> **Goal of the exercise**
Scan the material that follows for lines with "skeleton". Answer with how many there are, nothing else.

> **The data**
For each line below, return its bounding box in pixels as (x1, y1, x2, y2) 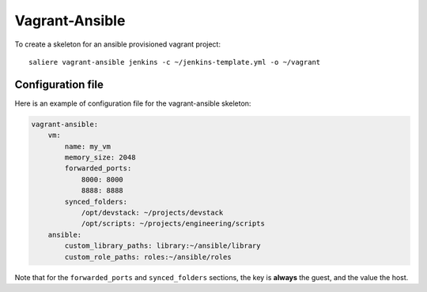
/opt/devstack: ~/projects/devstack (81, 208, 224, 217)
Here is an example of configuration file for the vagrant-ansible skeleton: (14, 99, 251, 108)
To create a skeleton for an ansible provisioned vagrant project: (14, 39, 221, 49)
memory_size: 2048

> **Solution to the problem**
2